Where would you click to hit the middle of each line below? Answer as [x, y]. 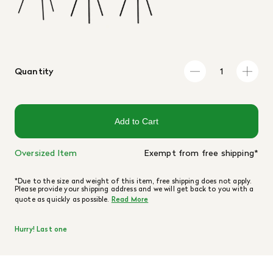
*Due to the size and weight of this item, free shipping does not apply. [133, 181]
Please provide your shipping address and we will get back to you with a [134, 189]
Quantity [34, 71]
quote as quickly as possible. [63, 199]
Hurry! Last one [41, 229]
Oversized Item [46, 153]
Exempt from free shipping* [201, 153]
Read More [130, 199]
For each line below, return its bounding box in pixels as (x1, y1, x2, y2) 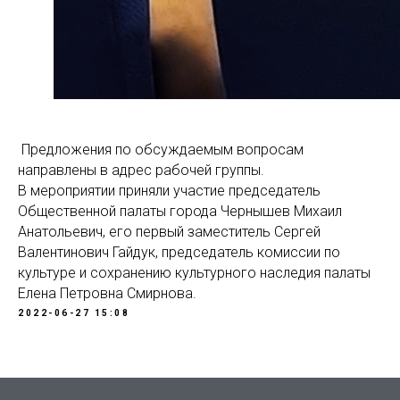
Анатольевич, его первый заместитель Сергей (18, 223, 321, 240)
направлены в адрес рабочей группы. (18, 162, 264, 179)
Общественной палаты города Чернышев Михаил (18, 203, 342, 220)
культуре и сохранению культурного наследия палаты (18, 264, 371, 281)
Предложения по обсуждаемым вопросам (18, 141, 304, 158)
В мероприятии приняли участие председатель (18, 182, 321, 199)
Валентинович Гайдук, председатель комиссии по (18, 244, 340, 261)
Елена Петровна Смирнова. (18, 285, 196, 302)
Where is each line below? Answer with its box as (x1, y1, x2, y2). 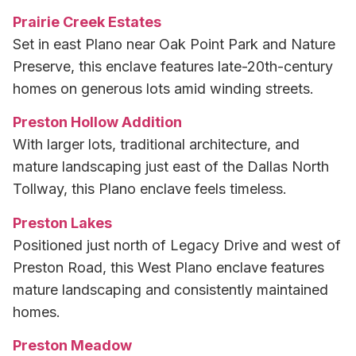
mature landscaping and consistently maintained (13, 281, 328, 298)
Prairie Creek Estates (13, 13, 161, 30)
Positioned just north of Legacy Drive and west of (13, 236, 341, 253)
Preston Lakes (13, 214, 112, 231)
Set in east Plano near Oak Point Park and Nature (13, 35, 335, 52)
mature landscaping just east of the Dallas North (13, 158, 329, 176)
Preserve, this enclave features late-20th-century (13, 57, 333, 75)
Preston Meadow (13, 336, 132, 354)
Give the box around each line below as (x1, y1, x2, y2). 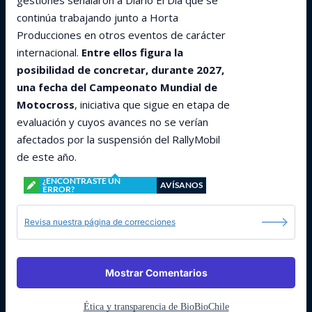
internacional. (17, 45, 81, 59)
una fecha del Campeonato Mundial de (17, 80, 217, 94)
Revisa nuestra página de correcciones (24, 217, 175, 227)
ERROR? (42, 184, 75, 194)
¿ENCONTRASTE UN (42, 175, 120, 186)
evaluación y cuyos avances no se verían (17, 115, 208, 129)
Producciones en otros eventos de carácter (17, 28, 226, 42)
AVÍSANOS (160, 180, 203, 190)
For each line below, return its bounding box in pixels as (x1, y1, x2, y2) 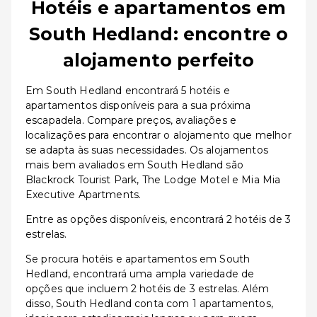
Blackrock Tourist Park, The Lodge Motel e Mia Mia (25, 173, 281, 186)
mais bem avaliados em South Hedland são (25, 158, 243, 171)
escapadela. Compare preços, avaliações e (25, 114, 237, 127)
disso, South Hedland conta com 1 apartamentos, (25, 297, 273, 310)
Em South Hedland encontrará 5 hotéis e (25, 84, 230, 97)
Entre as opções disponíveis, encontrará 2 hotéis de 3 (25, 213, 291, 226)
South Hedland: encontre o (28, 23, 289, 45)
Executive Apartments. (25, 188, 142, 201)
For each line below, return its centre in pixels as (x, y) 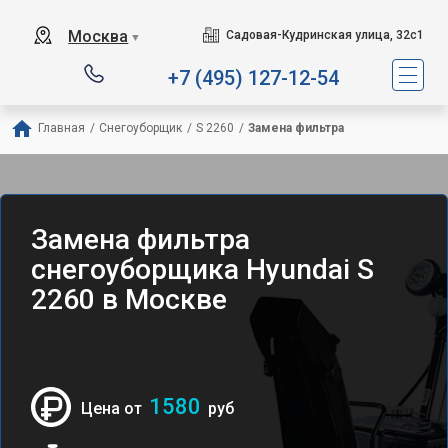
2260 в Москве (129, 299)
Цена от (113, 408)
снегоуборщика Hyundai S (202, 269)
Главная (61, 128)
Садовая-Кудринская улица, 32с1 (324, 35)
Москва (98, 36)
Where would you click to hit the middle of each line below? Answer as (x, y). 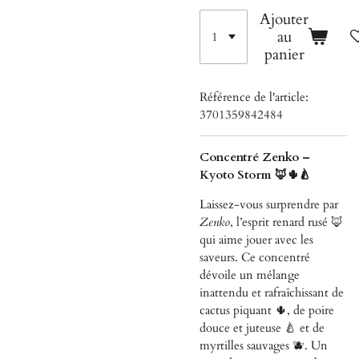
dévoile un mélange (250, 274)
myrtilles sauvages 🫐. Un (264, 345)
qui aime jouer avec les (256, 239)
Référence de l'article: (254, 97)
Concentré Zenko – (255, 157)
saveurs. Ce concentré (255, 257)
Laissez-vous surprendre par (269, 204)
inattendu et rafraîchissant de (272, 292)
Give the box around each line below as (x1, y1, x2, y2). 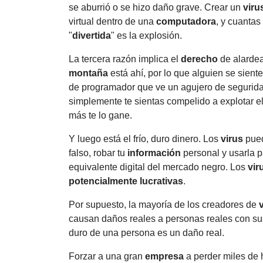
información (127, 147, 181, 158)
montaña (69, 68, 108, 78)
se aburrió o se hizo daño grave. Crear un (69, 2, 243, 12)
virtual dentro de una (69, 16, 156, 26)
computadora (156, 16, 216, 26)
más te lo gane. (69, 110, 132, 120)
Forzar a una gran (69, 251, 145, 261)
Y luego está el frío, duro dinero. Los (69, 133, 221, 144)
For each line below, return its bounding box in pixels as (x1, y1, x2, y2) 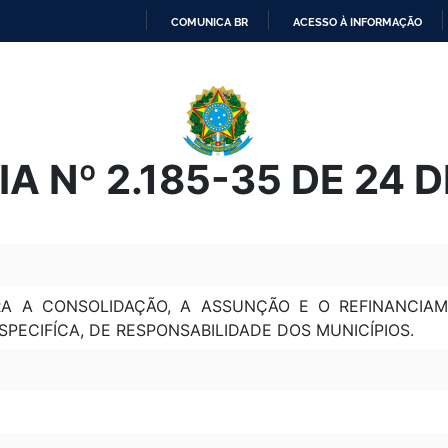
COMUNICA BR (171, 15, 248, 29)
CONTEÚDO (223, 119, 286, 133)
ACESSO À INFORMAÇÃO (293, 15, 422, 29)
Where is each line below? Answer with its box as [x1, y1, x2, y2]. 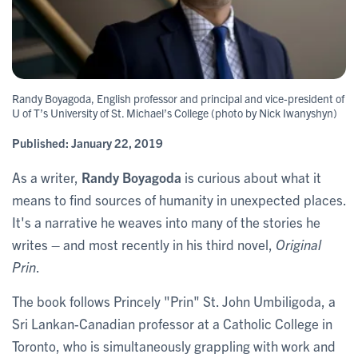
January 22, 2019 [71, 134, 163, 150]
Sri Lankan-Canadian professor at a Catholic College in [12, 314, 332, 332]
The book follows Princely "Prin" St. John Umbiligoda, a [12, 292, 336, 309]
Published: [12, 134, 71, 150]
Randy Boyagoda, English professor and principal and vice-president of [12, 90, 344, 105]
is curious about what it [181, 168, 321, 185]
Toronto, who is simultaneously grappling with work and [12, 336, 336, 354]
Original [276, 235, 321, 253]
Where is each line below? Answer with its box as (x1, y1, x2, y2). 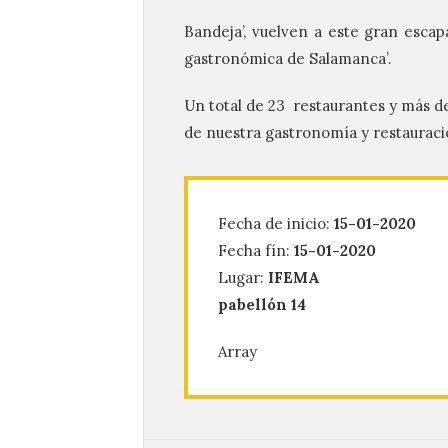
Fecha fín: (218, 241, 294, 260)
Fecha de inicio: (218, 214, 334, 233)
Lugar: (218, 268, 268, 287)
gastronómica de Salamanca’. (184, 49, 392, 68)
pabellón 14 (218, 295, 306, 314)
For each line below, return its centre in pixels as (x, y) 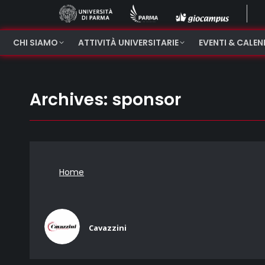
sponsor (146, 100)
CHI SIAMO (35, 43)
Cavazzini (108, 228)
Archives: (71, 100)
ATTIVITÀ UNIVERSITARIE (128, 43)
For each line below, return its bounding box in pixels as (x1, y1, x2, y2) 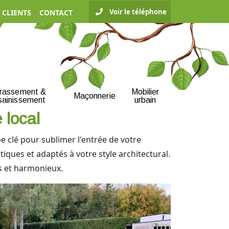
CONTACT (39, 7, 73, 17)
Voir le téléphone (109, 7, 167, 16)
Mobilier (131, 87, 159, 96)
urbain (134, 95, 156, 104)
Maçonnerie (73, 91, 116, 100)
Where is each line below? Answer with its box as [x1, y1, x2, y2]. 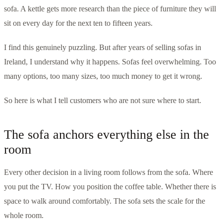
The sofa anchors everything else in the [4, 127, 209, 142]
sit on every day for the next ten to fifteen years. [4, 19, 153, 28]
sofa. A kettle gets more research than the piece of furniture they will [4, 4, 216, 13]
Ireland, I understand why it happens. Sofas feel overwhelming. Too [4, 57, 216, 66]
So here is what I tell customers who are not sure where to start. [4, 96, 201, 105]
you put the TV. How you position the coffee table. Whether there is [4, 182, 216, 191]
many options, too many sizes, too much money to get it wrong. [4, 72, 202, 81]
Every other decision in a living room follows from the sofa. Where [4, 168, 213, 177]
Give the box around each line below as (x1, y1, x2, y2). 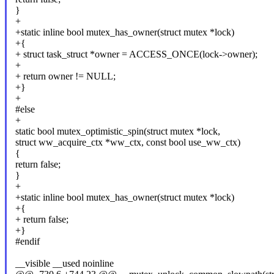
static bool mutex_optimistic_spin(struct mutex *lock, (15, 126, 220, 137)
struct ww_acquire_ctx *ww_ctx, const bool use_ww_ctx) (15, 137, 240, 148)
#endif (15, 236, 40, 247)
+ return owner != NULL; (15, 71, 116, 82)
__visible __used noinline (15, 258, 114, 269)
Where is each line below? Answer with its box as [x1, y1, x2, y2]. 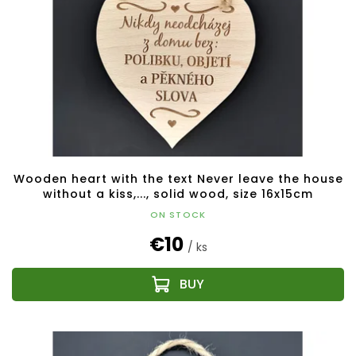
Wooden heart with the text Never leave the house [13, 170, 343, 187]
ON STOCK [149, 207, 207, 221]
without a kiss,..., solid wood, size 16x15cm [43, 185, 313, 202]
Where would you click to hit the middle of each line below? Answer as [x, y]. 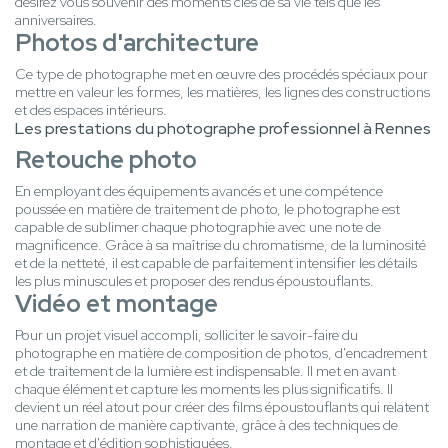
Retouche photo [106, 160]
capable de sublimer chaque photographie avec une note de [198, 227]
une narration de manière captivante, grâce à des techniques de [206, 425]
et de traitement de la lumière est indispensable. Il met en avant [205, 371]
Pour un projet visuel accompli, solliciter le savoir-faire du [186, 335]
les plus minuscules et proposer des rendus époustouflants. [194, 281]
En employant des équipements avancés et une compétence [199, 191]
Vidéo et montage [116, 304]
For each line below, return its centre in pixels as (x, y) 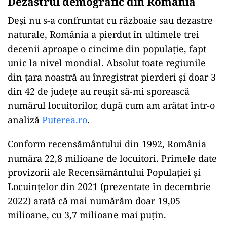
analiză (25, 120)
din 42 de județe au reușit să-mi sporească (99, 91)
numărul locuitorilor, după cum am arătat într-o (111, 105)
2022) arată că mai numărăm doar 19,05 (94, 201)
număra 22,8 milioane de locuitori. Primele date (112, 158)
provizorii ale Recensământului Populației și (104, 172)
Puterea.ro (65, 120)
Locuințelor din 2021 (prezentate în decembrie (109, 186)
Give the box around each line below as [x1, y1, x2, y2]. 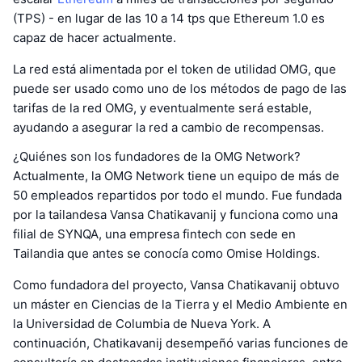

▸ **EXERCISE DIRECTIONS**
Give back exactly the lines above that run from the one with "Елена Петровна Смирнова. (18, 285, 196, 302)" to the one with "Preston Meadow (13, 336, 132, 354)", including both, with the pictures left out.

▸ **WRITTEN SOLUTION**
Елена Петровна Смирнова. (18, 285, 196, 302)
Where is each line below? Answer with its box as (x1, y1, x2, y2). 
mature landscaping and consistently maintained (13, 281, 328, 298)
Prairie Creek Estates (13, 13, 161, 30)
Positioned just north of Legacy Drive and west of (13, 236, 341, 253)
Preston Lakes (13, 214, 112, 231)
Set in east Plano near Oak Point Park and Nature (13, 35, 335, 52)
mature landscaping just east of the Dallas North (13, 158, 329, 176)
Preserve, this enclave features late-20th-century (13, 57, 333, 75)
Preston Meadow (13, 336, 132, 354)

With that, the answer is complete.